*Instructions to follow:*
Please restate the records below verbatim, omitting every image they hold.

*Supplied information:*

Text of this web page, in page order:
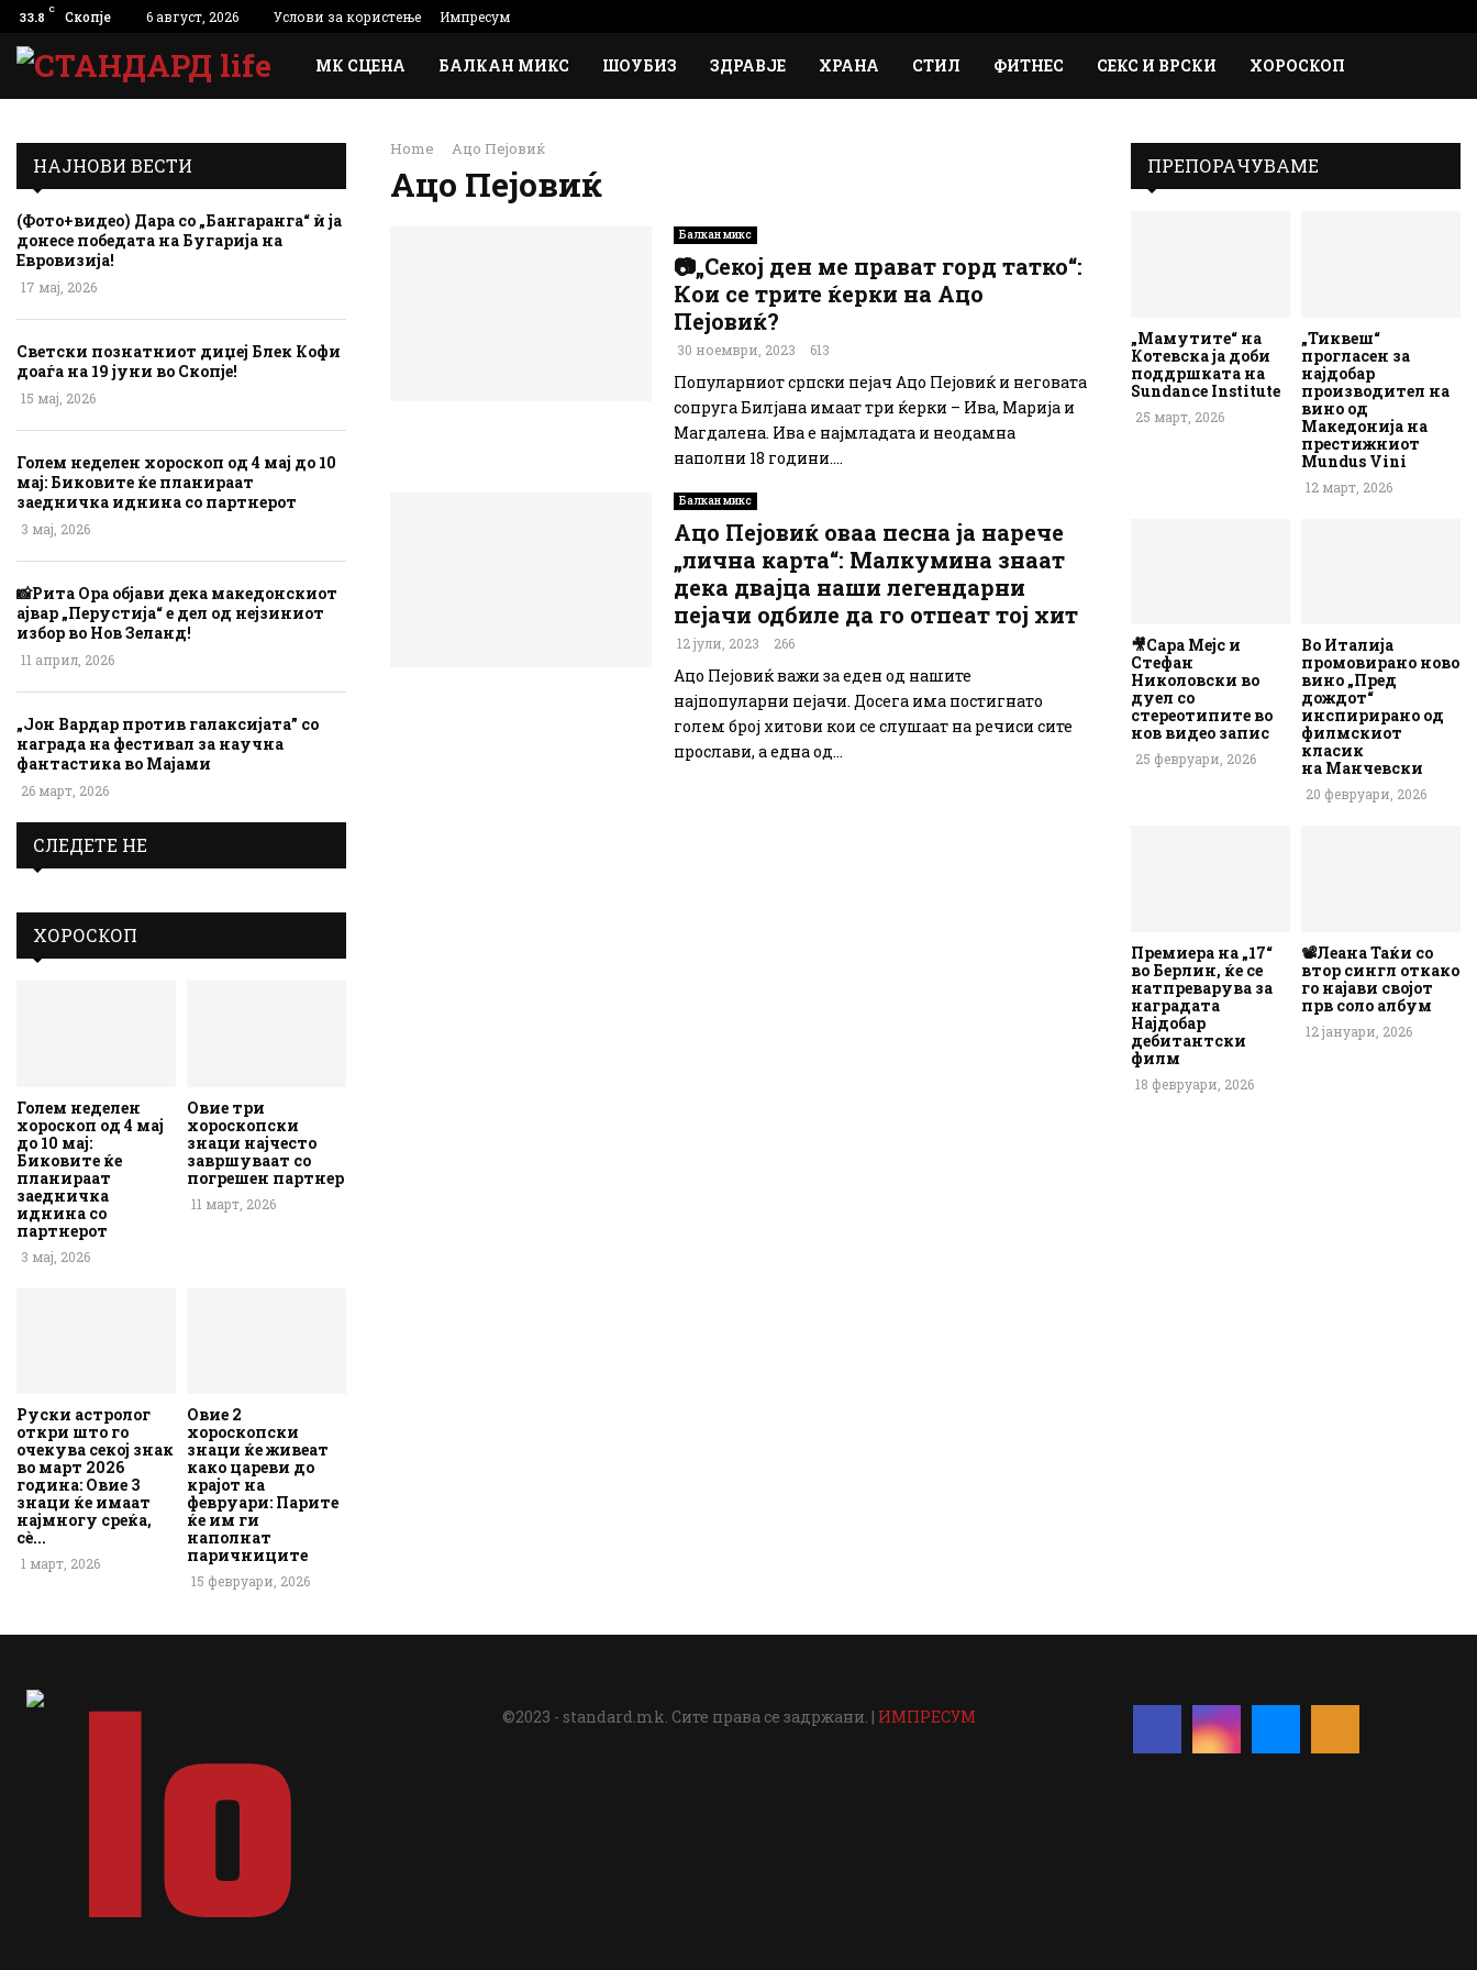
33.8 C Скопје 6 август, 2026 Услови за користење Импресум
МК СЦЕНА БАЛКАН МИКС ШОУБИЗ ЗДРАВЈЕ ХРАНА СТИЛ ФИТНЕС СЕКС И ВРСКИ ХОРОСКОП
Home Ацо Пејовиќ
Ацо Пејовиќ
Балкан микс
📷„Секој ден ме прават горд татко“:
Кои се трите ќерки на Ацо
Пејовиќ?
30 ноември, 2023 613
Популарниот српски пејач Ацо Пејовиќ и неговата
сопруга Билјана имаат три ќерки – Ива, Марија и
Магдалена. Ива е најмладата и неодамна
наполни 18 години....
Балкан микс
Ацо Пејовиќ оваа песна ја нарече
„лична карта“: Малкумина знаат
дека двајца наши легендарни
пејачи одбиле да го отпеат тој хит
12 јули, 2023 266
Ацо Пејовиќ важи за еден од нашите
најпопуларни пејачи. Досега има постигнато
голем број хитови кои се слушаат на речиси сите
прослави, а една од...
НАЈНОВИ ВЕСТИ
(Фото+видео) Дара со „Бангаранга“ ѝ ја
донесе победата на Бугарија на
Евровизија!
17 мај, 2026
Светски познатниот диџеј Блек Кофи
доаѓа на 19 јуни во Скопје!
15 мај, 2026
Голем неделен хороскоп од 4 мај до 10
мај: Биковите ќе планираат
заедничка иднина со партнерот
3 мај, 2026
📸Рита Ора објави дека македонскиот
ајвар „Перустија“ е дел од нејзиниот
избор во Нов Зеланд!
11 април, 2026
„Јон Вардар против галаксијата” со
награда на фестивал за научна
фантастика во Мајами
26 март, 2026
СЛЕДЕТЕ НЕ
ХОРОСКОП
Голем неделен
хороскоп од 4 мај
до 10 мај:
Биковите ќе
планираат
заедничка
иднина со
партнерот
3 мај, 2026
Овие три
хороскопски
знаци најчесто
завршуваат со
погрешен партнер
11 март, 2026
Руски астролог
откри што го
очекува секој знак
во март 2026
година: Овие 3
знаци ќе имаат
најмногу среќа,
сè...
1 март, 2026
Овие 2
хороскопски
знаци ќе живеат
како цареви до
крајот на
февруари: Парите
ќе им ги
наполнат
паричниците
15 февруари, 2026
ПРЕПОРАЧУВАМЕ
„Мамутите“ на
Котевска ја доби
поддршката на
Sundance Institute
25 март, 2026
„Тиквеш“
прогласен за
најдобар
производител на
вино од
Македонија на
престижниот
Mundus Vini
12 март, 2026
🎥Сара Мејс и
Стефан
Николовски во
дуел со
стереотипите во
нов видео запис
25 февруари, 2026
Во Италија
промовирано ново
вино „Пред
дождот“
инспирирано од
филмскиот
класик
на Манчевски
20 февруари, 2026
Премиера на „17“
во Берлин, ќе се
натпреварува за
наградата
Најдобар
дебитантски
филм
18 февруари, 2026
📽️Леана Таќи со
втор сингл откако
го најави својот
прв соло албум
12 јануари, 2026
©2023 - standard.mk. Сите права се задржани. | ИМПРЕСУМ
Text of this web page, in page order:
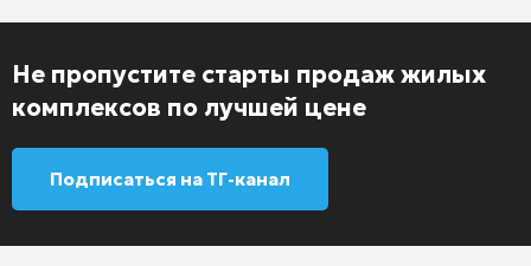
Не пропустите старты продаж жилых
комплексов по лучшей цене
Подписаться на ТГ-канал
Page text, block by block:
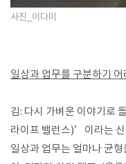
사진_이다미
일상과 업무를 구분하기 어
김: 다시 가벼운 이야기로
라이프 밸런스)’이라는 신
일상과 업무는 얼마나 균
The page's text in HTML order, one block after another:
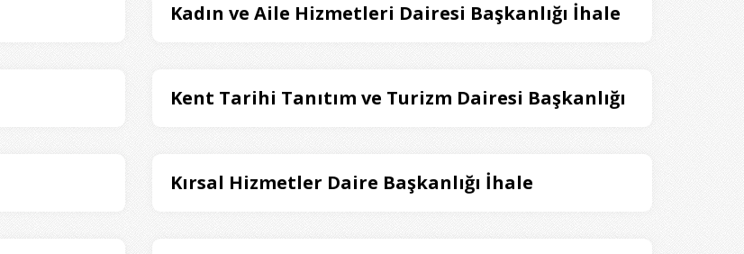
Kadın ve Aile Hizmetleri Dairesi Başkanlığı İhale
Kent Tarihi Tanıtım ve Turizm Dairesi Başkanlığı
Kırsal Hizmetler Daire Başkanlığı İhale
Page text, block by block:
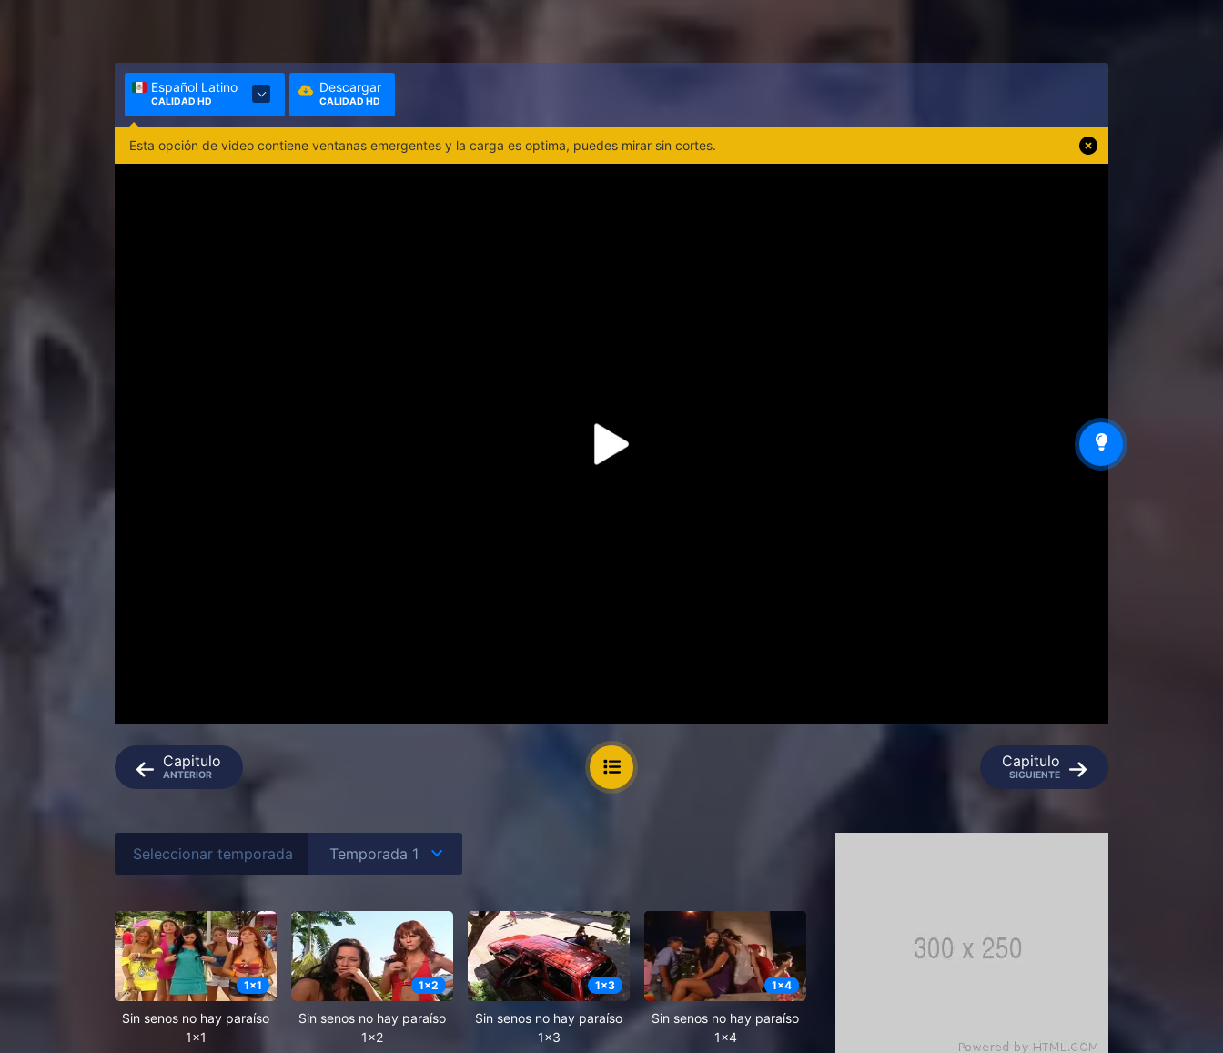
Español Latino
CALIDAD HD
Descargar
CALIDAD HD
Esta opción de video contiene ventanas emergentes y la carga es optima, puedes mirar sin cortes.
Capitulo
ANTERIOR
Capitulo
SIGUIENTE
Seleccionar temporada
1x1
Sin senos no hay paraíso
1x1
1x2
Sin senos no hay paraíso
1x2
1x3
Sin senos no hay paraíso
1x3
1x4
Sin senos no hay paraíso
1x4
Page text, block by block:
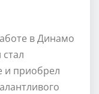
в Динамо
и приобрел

*Written answer:*
Text of this web page, in page order:
33.8 C Скопје 6 август, 2026 Услови за користење Импресум
МК СЦЕНА БАЛКАН МИКС ШОУБИЗ ЗДРАВЈЕ ХРАНА СТИЛ ФИТНЕС СЕКС И ВРСКИ ХОРОСКОП
Home Ацо Пејовиќ
Ацо Пејовиќ
Балкан микс
📷„Секој ден ме прават горд татко“:
Кои се трите ќерки на Ацо
Пејовиќ?
30 ноември, 2023 613
Популарниот српски пејач Ацо Пејовиќ и неговата
сопруга Билјана имаат три ќерки – Ива, Марија и
Магдалена. Ива е најмладата и неодамна
наполни 18 години....
Балкан микс
Ацо Пејовиќ оваа песна ја нарече
„лична карта“: Малкумина знаат
дека двајца наши легендарни
пејачи одбиле да го отпеат тој хит
12 јули, 2023 266
Ацо Пејовиќ важи за еден од нашите
најпопуларни пејачи. Досега има постигнато
голем број хитови кои се слушаат на речиси сите
прослави, а една од...
НАЈНОВИ ВЕСТИ
(Фото+видео) Дара со „Бангаранга“ ѝ ја
донесе победата на Бугарија на
Евровизија!
17 мај, 2026
Светски познатниот диџеј Блек Кофи
доаѓа на 19 јуни во Скопје!
15 мај, 2026
Голем неделен хороскоп од 4 мај до 10
мај: Биковите ќе планираат
заедничка иднина со партнерот
3 мај, 2026
📸Рита Ора објави дека македонскиот
ајвар „Перустија“ е дел од нејзиниот
избор во Нов Зеланд!
11 април, 2026
„Јон Вардар против галаксијата” со
награда на фестивал за научна
фантастика во Мајами
26 март, 2026
СЛЕДЕТЕ НЕ
ХОРОСКОП
Голем неделен
хороскоп од 4 мај
до 10 мај:
Биковите ќе
планираат
заедничка
иднина со
партнерот
3 мај, 2026
Овие три
хороскопски
знаци најчесто
завршуваат со
погрешен партнер
11 март, 2026
Руски астролог
откри што го
очекува секој знак
во март 2026
година: Овие 3
знаци ќе имаат
најмногу среќа,
сè...
1 март, 2026
Овие 2
хороскопски
знаци ќе живеат
како цареви до
крајот на
февруари: Парите
ќе им ги
наполнат
паричниците
15 февруари, 2026
ПРЕПОРАЧУВАМЕ
„Мамутите“ на
Котевска ја доби
поддршката на
Sundance Institute
25 март, 2026
„Тиквеш“
прогласен за
најдобар
производител на
вино од
Македонија на
престижниот
Mundus Vini
12 март, 2026
🎥Сара Мејс и
Стефан
Николовски во
дуел со
стереотипите во
нов видео запис
25 февруари, 2026
Во Италија
промовирано ново
вино „Пред
дождот“
инспирирано од
филмскиот
класик
на Манчевски
20 февруари, 2026
Премиера на „17“
во Берлин, ќе се
натпреварува за
наградата
Најдобар
дебитантски
филм
18 февруари, 2026
📽️Леана Таќи со
втор сингл откако
го најави својот
прв соло албум
12 јануари, 2026
©2023 - standard.mk. Сите права се задржани. | ИМПРЕСУМ
Text of this web page, in page order:
Не пропустите старты продаж жилых
комплексов по лучшей цене
Подписаться на ТГ-канал
Page text, block by block:
사진_이다미
일상과 업무를 구분하기 어
김: 다시 가벼운 이야기로
라이프 밸런스)’이라는 신
일상과 업무는 얼마나 균
The page's text in HTML order, one block after another:
Kadın ve Aile Hizmetleri Dairesi Başkanlığı İhale
Kent Tarihi Tanıtım ve Turizm Dairesi Başkanlığı
Kırsal Hizmetler Daire Başkanlığı İhale
Page text, block by block:
Español Latino
CALIDAD HD
Descargar
CALIDAD HD
Esta opción de video contiene ventanas emergentes y la carga es optima, puedes mirar sin cortes.
Capitulo
ANTERIOR
Capitulo
SIGUIENTE
Seleccionar temporada
1x1
Sin senos no hay paraíso
1x1
1x2
Sin senos no hay paraíso
1x2
1x3
Sin senos no hay paraíso
1x3
1x4
Sin senos no hay paraíso
1x4
Page text, block by block:
в Динамо
и приобрел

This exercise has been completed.